Thanks to those who commented.
I usually work with big dataframes that are pretty well sorted (or can be easily sorted).
Given two dataframes, both sorted by 'user'
some.data <user> <data_1> <data_2>
user <user> <user_attr_1> <user_attr_2>
And I run m = merge(some.data,user), I receive the result as:
m = <user> <data_1> <data_2> <user_attr_1> <user_attr_2>
And this is fine so.
But merge doesn't take advantage of these dataframes being sorted on the common column making the merge pretty CPU/memory heavy. However, this merge could be done in O(n)
I am wondering if there is a way in R to conduct an efficient merge on sorted datasets?
I don't have any experience with it, but as far as I know, this is one of the issues that package data.tablewas designed to improve.
For most practical purposes, data.table=data.frame + index. As a consequence, when used right, this improves performance of quite a few large operations.

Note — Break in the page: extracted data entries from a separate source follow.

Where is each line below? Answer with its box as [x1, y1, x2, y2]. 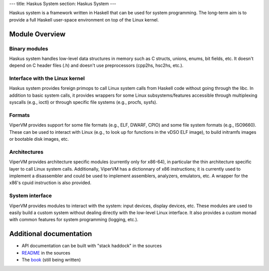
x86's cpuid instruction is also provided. [9, 180, 92, 186]
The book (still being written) [21, 257, 81, 263]
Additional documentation [9, 230, 92, 238]
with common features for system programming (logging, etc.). [9, 217, 138, 223]
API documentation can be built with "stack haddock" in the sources [21, 243, 162, 249]
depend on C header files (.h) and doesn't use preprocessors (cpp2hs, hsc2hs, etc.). [9, 62, 184, 68]
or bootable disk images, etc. [9, 136, 69, 142]
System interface [9, 192, 52, 199]
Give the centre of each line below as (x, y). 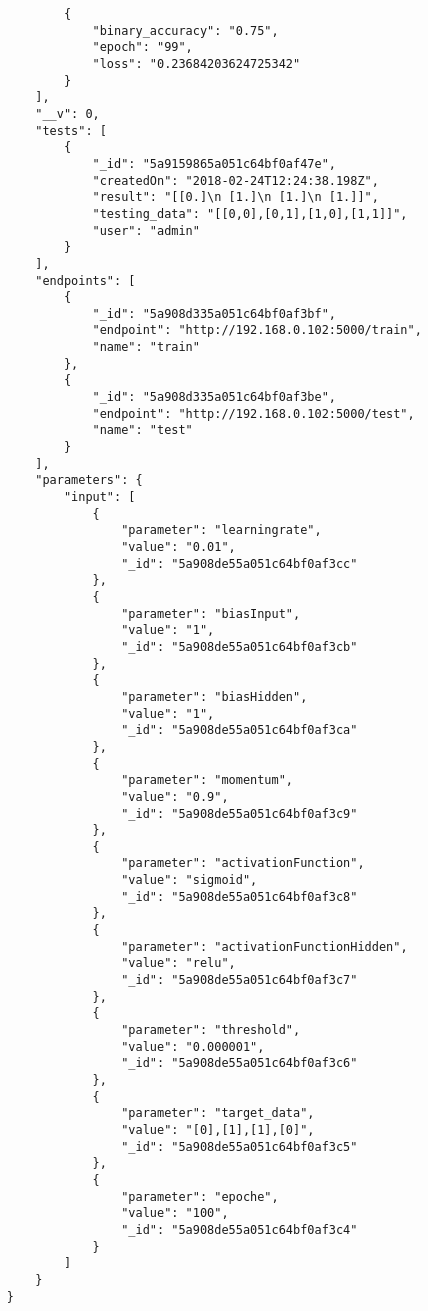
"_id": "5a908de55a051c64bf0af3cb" (239, 646)
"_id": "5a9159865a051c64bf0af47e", (214, 163)
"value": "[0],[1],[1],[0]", (218, 1129)
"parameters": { (89, 480)
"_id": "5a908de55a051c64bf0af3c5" (239, 1146)
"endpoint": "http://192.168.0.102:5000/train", (257, 330)
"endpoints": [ (85, 280)
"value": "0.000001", (193, 1046)

There is a danger that turning your data.frame into a data.table (i.e. adding the index) could take some time (although I expect this to be well optimized), but once you've got it up, functions like merge can easily use the index for better performance.
If your set of common keys/indexes is totally overlapping, that is...
Reduce(`&`, user$user.id %in% some.data$user.id)
...returns TRUE and they are, as you said, sorted,and there are no key duplicates then your merging problem is reduced to adding columns to a data.frame. Something in the lines along...
library(log4r)
t1 <- system.time(z <- merge(user, some.data, by='user.id'))
info(my.logger, paste('Elapsed time with merge():', t1['elapsed']))
t2 <- Sys.time()
r <- data.frame(user.id=user$user.id, V1.x=user$V1, V2.x=user$V2)
r[,names(some.data)] <- some.data[,names(some.data)
t3 <- Sys.time()
info(my.logger, paste('Elapsed time without:', t3-t2))
If the assumptions above do not hold, then it gets slightly messier set union of both key sets, translation function, NA padding) but the merging and overlapping assumption alone gets you a long way ahead.
Notice also that the timing of the seconds approach is biased since it's calling twice Sys.time() unlike the merge() timing which calls system.time() and only once.
(Excuse my lame usage of S.O. mark-up)